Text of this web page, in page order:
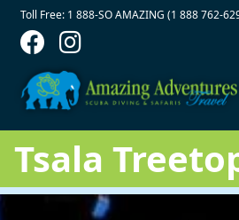
Skip to main content
Contact Top
Toll Free: 1 888-SO AMAZING (1 888 762-
Tsala
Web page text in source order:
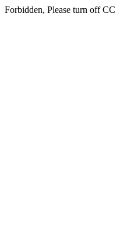
Forbidden, Please turn off CC
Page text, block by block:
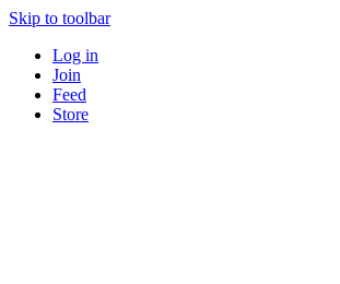
Skip to toolbar
Log in
Join
Feed
Store
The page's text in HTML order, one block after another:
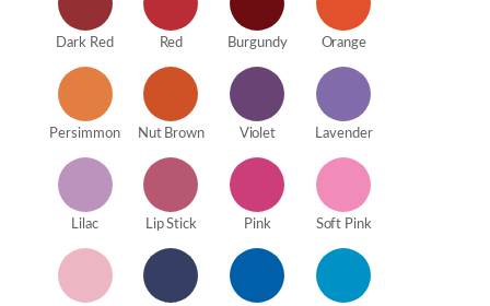
Dark Red Red Burgundy Orange
Persimmon Nut Brown Violet Lavender
Lilac Lip Stick Pink Soft Pink
# # # # # # #
→ Work to be completed
Each line of the material goes into your copy unchanged, but no picture does.

→ Exercise answer
Text of this web page, in page order:
Skip to main content
Contact Top
Toll Free: 1 888-SO AMAZING (1 888 762-
Tsala
Web page text in source order:
Forbidden, Please turn off CC
Page text, block by block:
Skip to toolbar
Log in
Join
Feed
Store
The page's text in HTML order, one block after another:
Dark Red Red Burgundy Orange
Persimmon Nut Brown Violet Lavender
Lilac Lip Stick Pink Soft Pink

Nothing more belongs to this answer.